Does the ZIP model include any assumptions on the probability that animals are missed on transects with detections? I understood, it only accounts for the probability that a zero is a zero from the poisson process or a false zero. 
In fact we have an estimate of g(0) derived from distance sampling methods. I was wondering if it would be possible to use the known/estimated g(0) as starting value for a zero-inflation prior? So far I wasn't able to find any information on how to integrate starting values for latent variables. It seems like a fancy way of dealing with that problem, but maybe that will also exceed my skills. Or is there another way of dealing with that problem?
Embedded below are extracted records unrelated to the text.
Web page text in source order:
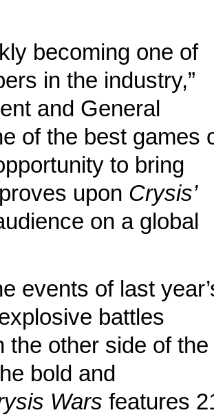
becoming one of
in the industry,”
and General
of the best games
to bring
upon Crysis’
on a global
events of last
battles
the other side of the
bold and
Wars features
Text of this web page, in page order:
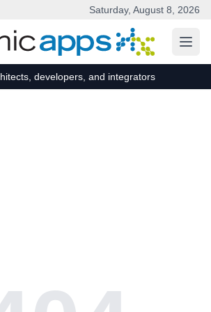
Saturday, August 8, 2026
developers, and integrators
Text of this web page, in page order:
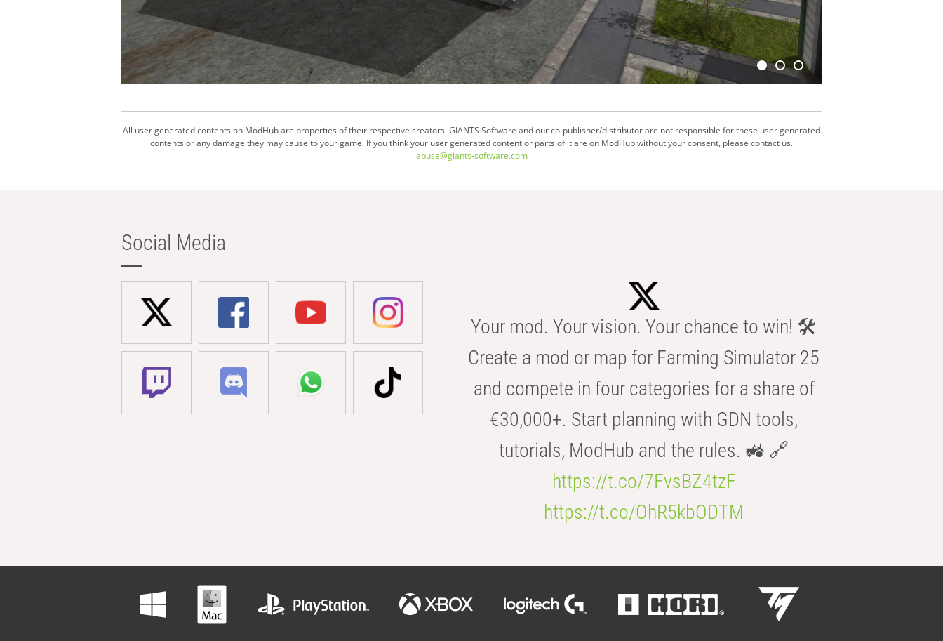
All user generated contents on ModHub are properties of their respective creators. GIANTS Software and our co-publisher/distributor are not responsible for these user generated
contents or any damage they may cause to your game. If you think your user generated content or parts of it are on ModHub without your consent, please contact us.
abuse@giants-software.com
Social Media
Your mod. Your vision. Your chance to win! 🛠️
Create a mod or map for Farming Simulator 25
and compete in four categories for a share of
€30,000+. Start planning with GDN tools,
tutorials, ModHub and the rules. 🚜 🔗
https://t.co/7FvsBZ4tzF
https://t.co/OhR5kbODTM

I believe correcting our counts directly will give even worse results. We give up the ínteger properties of our variable and herewith change the distribution of data. Even worse with our original methods, we only corrected the counts, but not the zeros (by dividing through correction factors)
cheers,
Katrin

-------- Original-Nachricht --------
> Datum: Sun, 07 Oct 2012 00:07:49 +0100
> Von: Jarrod Hadfield <j.hadfield at ed.ac.uk>
> An: Katrin Ronnenberg <ronnenberg at gmx.com>
> CC: r-sig-mixed-models at r-project.org
> Betreff: Re: [R-sig-ME] ZIP MCMCglmm

> Hi,
> 
> A) The residual variance for the zero-inflation is not identified nor  
> is the residual covariation between the zero-inflation and the Poisson  
> part. However, you are attempting to estimate both. Use:
> 
> rcov=idh(trait):units
> 
> and fix the [2,2] element of the covariance matrix at something (e.g  
> 1) in the prior (i.e. add fix=2 to your R prior).
> 
> B) you have no unique intercepts for the zero inflation and the  
> Poisson part. You should have trait as a main effect in the fixed  
> formula (or trait-1 might be easier to interpret).
> 
> C)
> 
>   random= ~us(1+sqkm):EFF_Track
> 
> assumes that the regression parameters (intercept and slope) of sqkm  
> on log Poisson rate and logit zero-inflation are identical within  
> EFF_Tracks, and that the slope=0 on average (because its not in the  
> fixed formula). I would have one of the following in the fixed effects:
> 
> a) trait:sqkm
> b) at.level(trait,1):sqkm
> c) at.level(trait,2):sqkm
> 
> and one of the following in the random effects.
> 
> i) random= ~us(trait):EFF_Track
> ii) random= ~idh(trait):EFF_Track
> iii) random= ~us(at.level(trait,1)):EFF_Track
> iv) random= ~us(at.level(trait,2)):EFF_Track
> 
> and make sure that if i) or ii) to have a),  if iii) to have a) or b)  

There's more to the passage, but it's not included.